In these high-sounding praises, which hold up personal freedom as “our proper good,” as “our end,” it is assumed that man was made for liberty, and not liberty for man. It is, indeed, one of the fundamental errors of the abolitionist to regard personal freedom as a great substantive good, or as in itself a blessing, and not merely as a relative good.
It may be, and indeed often it is, an unspeakable benefit, but then it is so only as a means to an end. The end of our existence, the proper good, is the improvement of our intellectual and moral powers, the perfection of our rational and immortal natures.
When freedom subserves this end, it is a good; when it defeats this end, it is an evil. Hence there may be a world of evil as well as a world of good in “this one word.”

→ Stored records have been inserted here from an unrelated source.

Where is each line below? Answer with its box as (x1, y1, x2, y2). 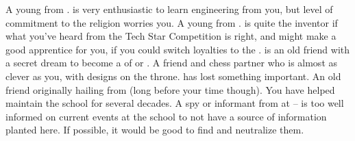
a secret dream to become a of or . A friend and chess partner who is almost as (5, 55, 338, 70)
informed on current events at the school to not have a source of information (5, 109, 327, 123)
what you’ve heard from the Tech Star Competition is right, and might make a (5, 29, 336, 43)
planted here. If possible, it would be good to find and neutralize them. (5, 123, 304, 137)
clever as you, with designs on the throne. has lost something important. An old (5, 68, 341, 83)
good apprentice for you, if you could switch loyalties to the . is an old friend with (5, 42, 350, 56)
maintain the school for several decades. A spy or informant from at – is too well (5, 96, 344, 110)
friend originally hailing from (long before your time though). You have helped (5, 82, 335, 97)
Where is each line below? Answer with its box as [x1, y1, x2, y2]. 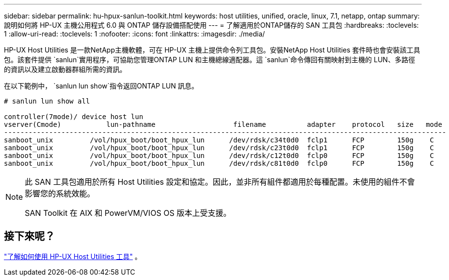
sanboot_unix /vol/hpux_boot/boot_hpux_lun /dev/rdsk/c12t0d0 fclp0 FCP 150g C [4, 152, 434, 159]
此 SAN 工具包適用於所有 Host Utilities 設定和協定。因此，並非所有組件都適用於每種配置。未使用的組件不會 [25, 177, 415, 187]
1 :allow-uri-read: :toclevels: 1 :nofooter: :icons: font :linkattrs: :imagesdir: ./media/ [4, 30, 265, 38]
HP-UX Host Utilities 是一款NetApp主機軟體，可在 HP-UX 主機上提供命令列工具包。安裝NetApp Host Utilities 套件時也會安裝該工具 [4, 46, 420, 54]
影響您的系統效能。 [25, 189, 95, 198]
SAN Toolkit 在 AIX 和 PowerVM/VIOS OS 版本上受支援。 [25, 208, 231, 218]
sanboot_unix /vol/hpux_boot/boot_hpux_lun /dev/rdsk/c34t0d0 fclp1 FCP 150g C [4, 136, 434, 144]
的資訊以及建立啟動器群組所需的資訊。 [4, 65, 126, 73]
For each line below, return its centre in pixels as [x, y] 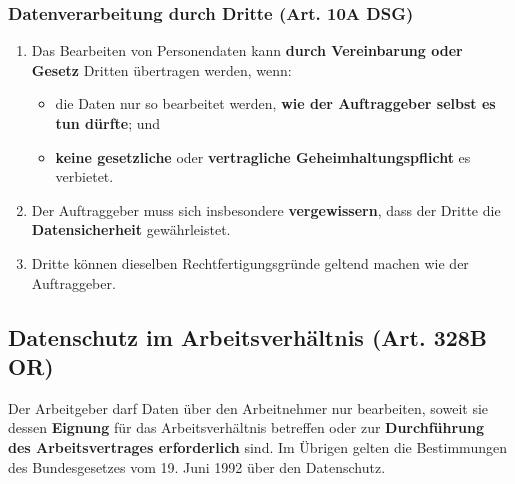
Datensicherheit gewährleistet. [131, 229]
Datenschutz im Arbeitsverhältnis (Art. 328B [248, 336]
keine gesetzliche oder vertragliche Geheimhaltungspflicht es [263, 156]
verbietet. [84, 176]
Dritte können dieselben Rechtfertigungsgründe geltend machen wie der [250, 262]
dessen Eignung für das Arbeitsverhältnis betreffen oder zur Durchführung [246, 427]
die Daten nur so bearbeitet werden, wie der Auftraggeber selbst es [275, 103]
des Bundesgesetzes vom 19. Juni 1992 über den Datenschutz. [197, 466]
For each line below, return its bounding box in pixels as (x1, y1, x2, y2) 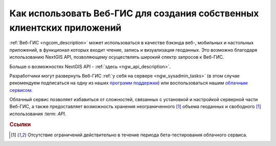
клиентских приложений (9, 22, 122, 33)
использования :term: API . (9, 110, 66, 117)
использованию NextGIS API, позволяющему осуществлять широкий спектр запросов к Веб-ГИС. (9, 54, 224, 60)
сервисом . (9, 87, 33, 93)
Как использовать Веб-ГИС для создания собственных (9, 8, 259, 19)
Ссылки (9, 120, 31, 128)
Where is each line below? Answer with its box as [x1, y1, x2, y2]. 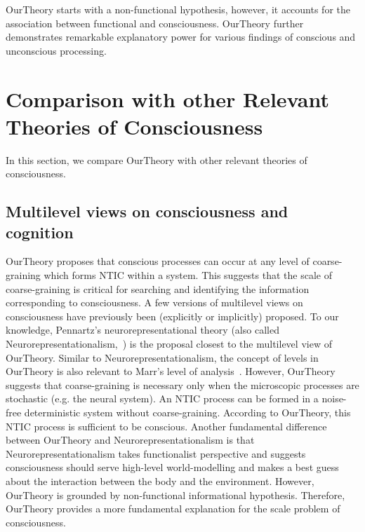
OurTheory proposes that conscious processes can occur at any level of [6, 254, 310, 268]
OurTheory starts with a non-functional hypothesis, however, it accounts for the [6, 2, 350, 16]
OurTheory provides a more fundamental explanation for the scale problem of [6, 501, 340, 516]
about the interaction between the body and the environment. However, [6, 473, 314, 488]
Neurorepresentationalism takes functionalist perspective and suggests [6, 446, 306, 461]
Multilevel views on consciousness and [6, 200, 288, 222]
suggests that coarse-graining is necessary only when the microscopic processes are [6, 377, 359, 392]
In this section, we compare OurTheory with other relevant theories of [6, 152, 307, 167]
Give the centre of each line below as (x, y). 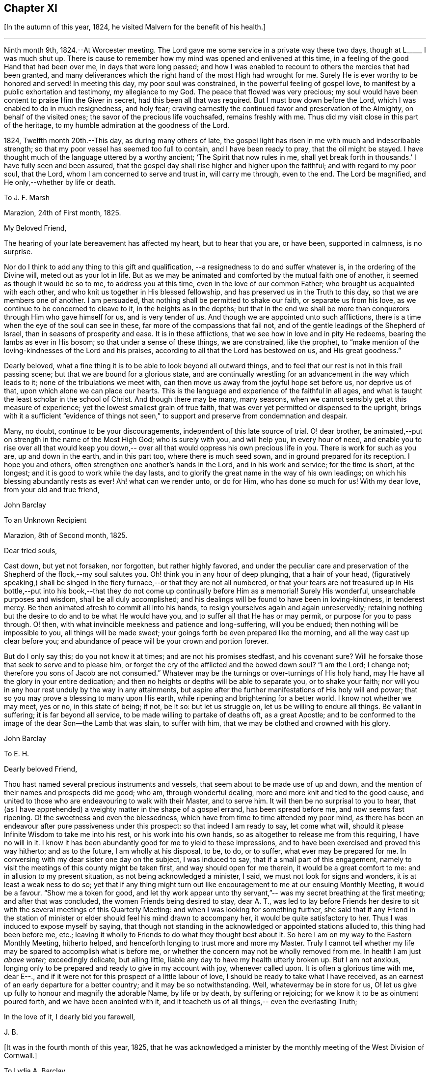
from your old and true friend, (52, 490)
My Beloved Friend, (35, 228)
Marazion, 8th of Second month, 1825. (66, 536)
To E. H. (17, 754)
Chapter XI (31, 8)
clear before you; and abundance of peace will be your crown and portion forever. (136, 641)
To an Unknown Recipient (45, 520)
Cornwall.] (21, 1056)
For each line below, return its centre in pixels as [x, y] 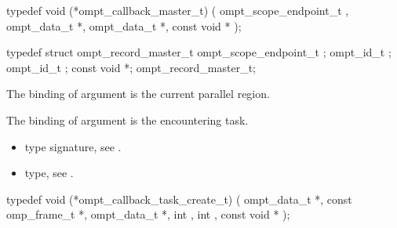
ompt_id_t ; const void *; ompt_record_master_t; [131, 67]
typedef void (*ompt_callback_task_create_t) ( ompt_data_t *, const [179, 199]
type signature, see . [73, 146]
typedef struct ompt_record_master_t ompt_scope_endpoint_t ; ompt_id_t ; [199, 52]
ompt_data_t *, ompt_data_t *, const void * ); [124, 25]
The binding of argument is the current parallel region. [138, 94]
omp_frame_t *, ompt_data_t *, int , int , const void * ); [148, 214]
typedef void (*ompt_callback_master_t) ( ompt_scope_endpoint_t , [178, 10]
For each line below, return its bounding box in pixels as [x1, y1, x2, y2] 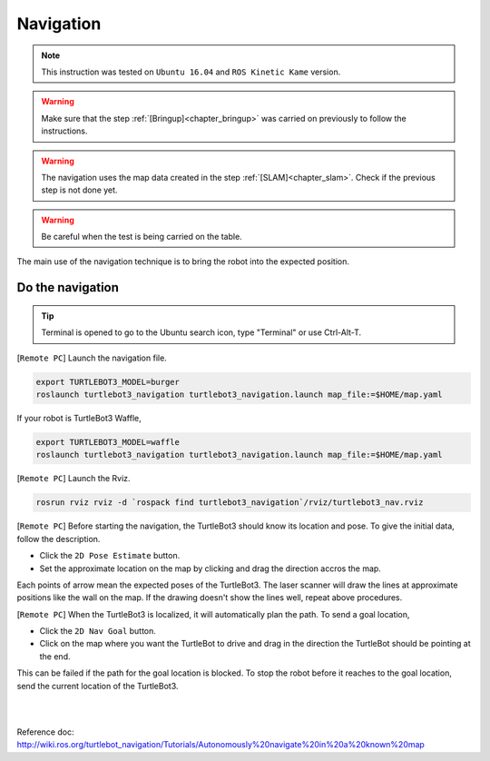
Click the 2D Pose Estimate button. [39, 550, 181, 561]
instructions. [41, 125, 88, 136]
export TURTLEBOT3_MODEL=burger [35, 377, 181, 387]
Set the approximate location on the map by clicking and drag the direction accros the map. [39, 563, 381, 574]
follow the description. [16, 533, 101, 544]
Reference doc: [16, 726, 74, 737]
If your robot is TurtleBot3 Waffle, [16, 413, 142, 423]
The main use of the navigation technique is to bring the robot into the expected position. [16, 256, 349, 267]
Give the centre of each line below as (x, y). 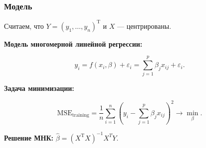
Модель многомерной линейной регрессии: (73, 43)
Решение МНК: (29, 137)
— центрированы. (144, 26)
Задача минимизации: (39, 88)
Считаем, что (24, 26)
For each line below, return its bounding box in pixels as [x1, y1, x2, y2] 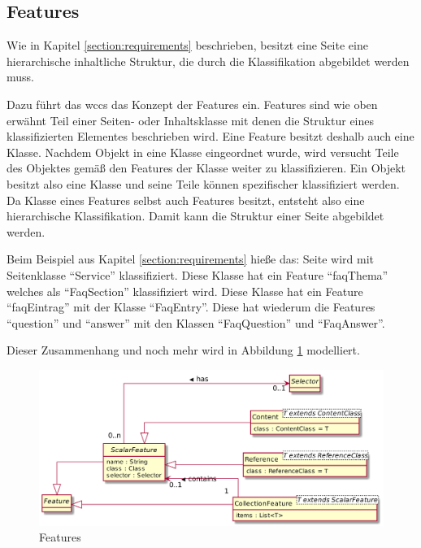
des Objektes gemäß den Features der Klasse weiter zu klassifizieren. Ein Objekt [7, 159, 406, 176]
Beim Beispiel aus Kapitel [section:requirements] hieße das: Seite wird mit [7, 250, 374, 267]
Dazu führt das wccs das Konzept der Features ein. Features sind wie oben [7, 95, 378, 112]
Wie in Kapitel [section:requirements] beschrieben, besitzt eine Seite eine [7, 37, 368, 54]
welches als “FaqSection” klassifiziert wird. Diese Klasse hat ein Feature [7, 282, 363, 299]
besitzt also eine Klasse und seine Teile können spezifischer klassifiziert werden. [7, 175, 400, 192]
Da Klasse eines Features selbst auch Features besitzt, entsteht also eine [7, 191, 365, 208]
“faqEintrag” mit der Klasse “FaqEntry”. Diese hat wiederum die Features [7, 298, 375, 315]
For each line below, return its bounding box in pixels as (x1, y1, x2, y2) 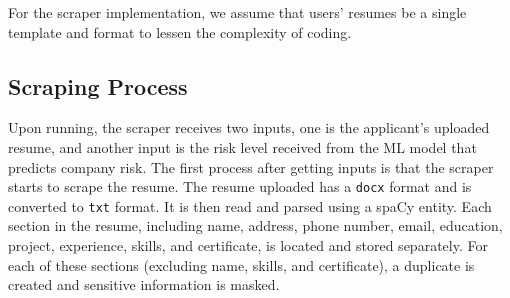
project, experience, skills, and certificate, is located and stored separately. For (8, 235, 488, 256)
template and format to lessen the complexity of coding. (8, 21, 352, 42)
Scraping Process (8, 70, 188, 101)
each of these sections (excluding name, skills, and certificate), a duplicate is (8, 254, 475, 275)
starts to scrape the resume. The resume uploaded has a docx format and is (8, 176, 472, 197)
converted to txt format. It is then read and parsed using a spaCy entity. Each (8, 195, 492, 216)
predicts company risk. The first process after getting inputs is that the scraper (8, 156, 494, 177)
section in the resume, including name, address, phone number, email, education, (8, 215, 503, 236)
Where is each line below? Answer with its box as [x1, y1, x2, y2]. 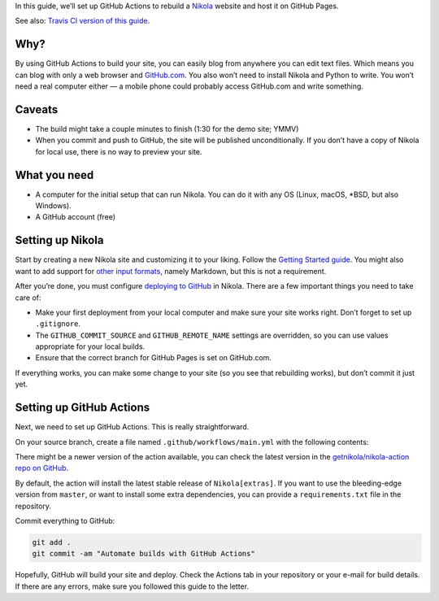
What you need [15, 168, 94, 182]
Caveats [15, 102, 59, 116]
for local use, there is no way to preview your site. [35, 146, 202, 156]
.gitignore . [35, 319, 81, 329]
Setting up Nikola [15, 233, 104, 247]
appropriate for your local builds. [35, 342, 146, 351]
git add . [32, 538, 72, 547]
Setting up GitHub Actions [15, 401, 150, 415]
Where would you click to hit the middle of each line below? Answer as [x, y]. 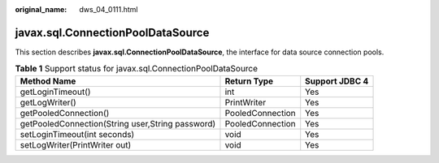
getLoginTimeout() [55, 92]
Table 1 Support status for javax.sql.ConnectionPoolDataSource [137, 69]
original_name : [41, 9]
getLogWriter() [48, 102]
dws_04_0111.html [109, 9]
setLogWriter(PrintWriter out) [76, 144]
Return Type [249, 81]
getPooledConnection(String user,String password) [118, 123]
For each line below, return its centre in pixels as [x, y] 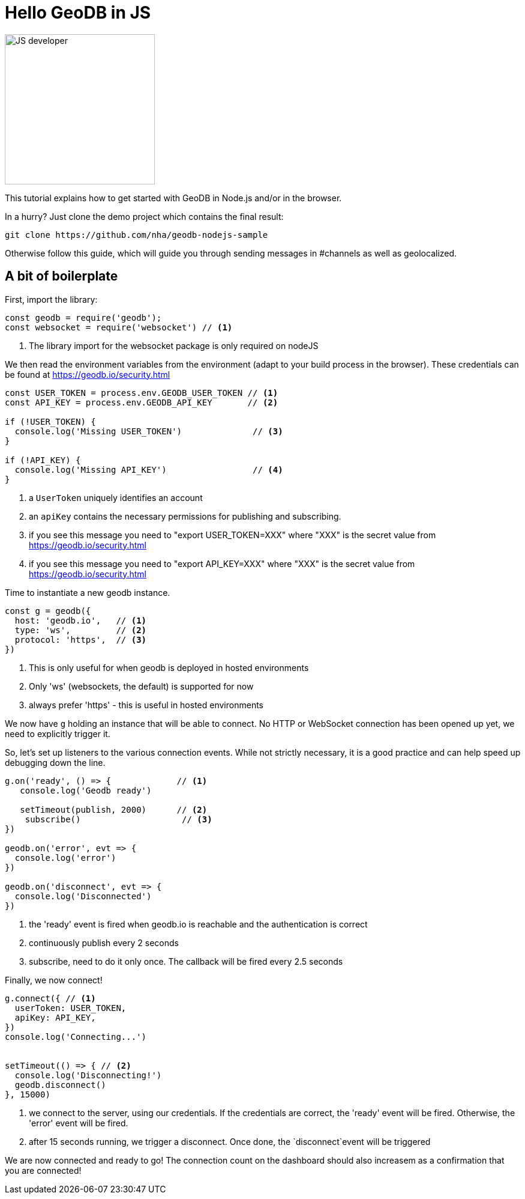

The wise man adapts the means to the end. It were the very height of folly to sacrifice the end to the means. No man gives personal freedom to his child because he deems it always and in all cases a good. His heart teaches him a better doctrine when the highest good of his child is concerned. Should we not be permitted then, to have something of the same feeling in regard to those who Providence has placed under our care, especially since . . . they stand in utmost need of guidance and direction?
Few of the abolitionists are disposed to offer any substitute for our method. They are satisfied merely to pull down and destroy, without the least thought or care in regard to consequences.
But what is meant by the freedom of the emancipated slaves, on which so many exalted eulogies have been pronounced? Its first element, it is plain, is a freedom from labor – freedom from the very first law of nature. In one word, its sum and substance is a power on the part of the freed black to act pretty much as he pleases. Now . . . would it not be well to see how he would be pleased to act?
This kind of freedom, it should be remembered, was born in France and cradled in the revolution. May it never be forgotten that the “Friends of the Blacks” at Boston had their exact prototypes in “les Amis des Noirs” of Paris. Of this last society Robespierre was the ruling spirit, and Brissot the orator. By the dark machinations of the one, and the fiery eloquence of the other, the French people . . . were induced, in 1791, to proclaim the principle of equality to and for the free blacks of St. Domingo. This beautiful island . . . thus became the first of the West Indies in which the dreadful experiment of a forced equality was tried.
The authors of that experiment were solemnly warned of the horrors into which it would inevitably plunge both the whites and the blacks of the island. Yet firm and unmovable as death, Robespierre sternly replied, then “Perish the colonies rather than sacrifice one iota of our principles.”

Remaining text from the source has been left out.